* What you have to do
Compute how many lines below contain the word "usuário" and respond with that number only.
+ + + +
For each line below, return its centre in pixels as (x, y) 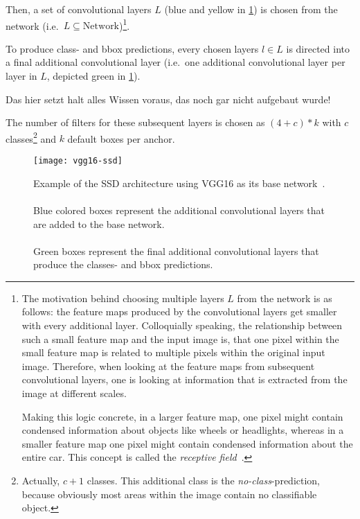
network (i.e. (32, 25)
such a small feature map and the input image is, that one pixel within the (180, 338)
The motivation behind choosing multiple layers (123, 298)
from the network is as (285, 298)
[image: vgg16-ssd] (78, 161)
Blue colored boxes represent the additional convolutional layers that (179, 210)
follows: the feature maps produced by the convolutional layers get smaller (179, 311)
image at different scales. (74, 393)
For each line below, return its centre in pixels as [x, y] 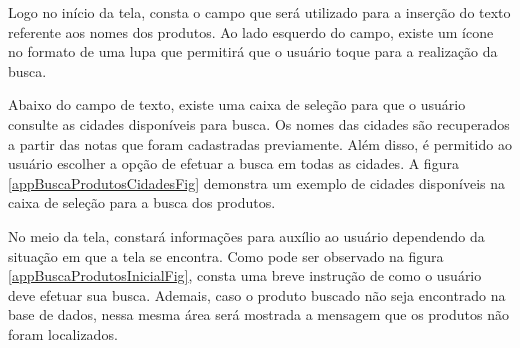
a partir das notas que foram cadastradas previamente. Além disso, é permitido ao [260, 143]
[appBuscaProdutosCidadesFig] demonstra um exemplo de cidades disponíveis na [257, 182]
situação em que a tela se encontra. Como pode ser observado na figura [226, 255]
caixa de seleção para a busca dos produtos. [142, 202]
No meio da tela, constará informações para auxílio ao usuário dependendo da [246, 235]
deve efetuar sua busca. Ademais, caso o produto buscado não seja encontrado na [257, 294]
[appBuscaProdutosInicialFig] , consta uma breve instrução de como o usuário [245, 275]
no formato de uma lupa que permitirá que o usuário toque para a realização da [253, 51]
+ + + +
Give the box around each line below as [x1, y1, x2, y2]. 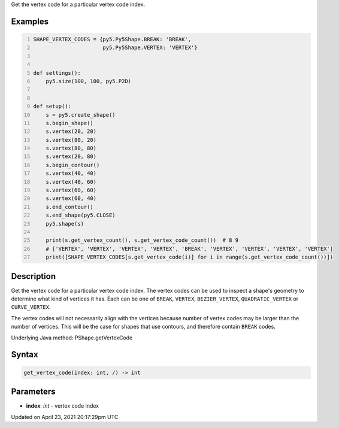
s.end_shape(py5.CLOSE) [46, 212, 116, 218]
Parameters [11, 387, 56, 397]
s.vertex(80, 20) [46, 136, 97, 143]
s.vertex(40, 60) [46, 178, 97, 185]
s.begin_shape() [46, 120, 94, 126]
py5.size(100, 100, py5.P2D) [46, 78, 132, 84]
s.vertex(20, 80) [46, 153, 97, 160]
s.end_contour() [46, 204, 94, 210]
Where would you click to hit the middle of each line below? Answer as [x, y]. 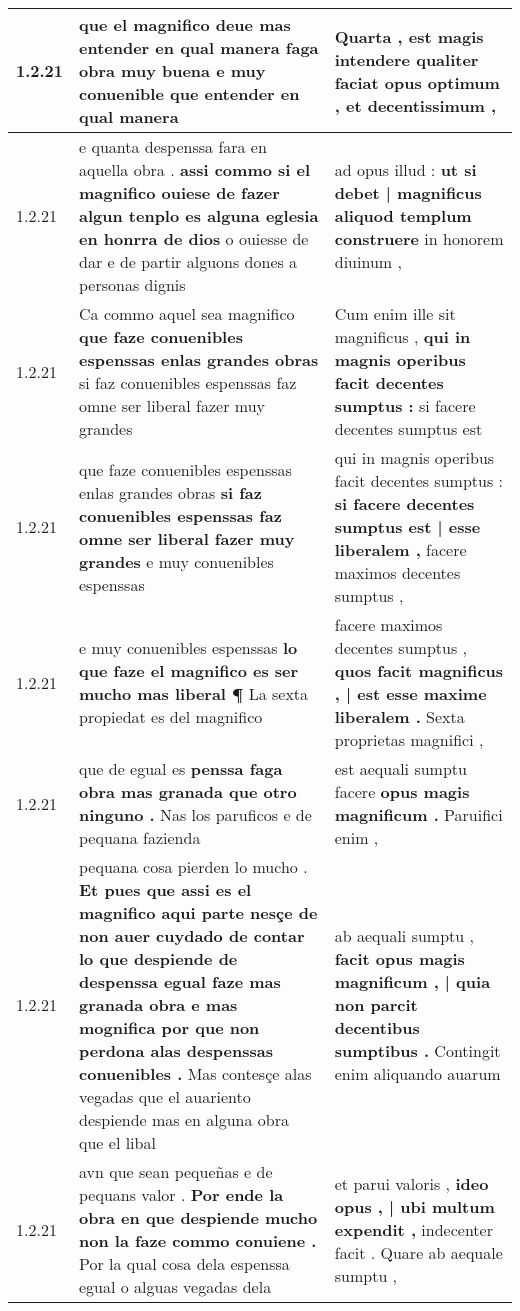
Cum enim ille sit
+ + + +
* Task output
3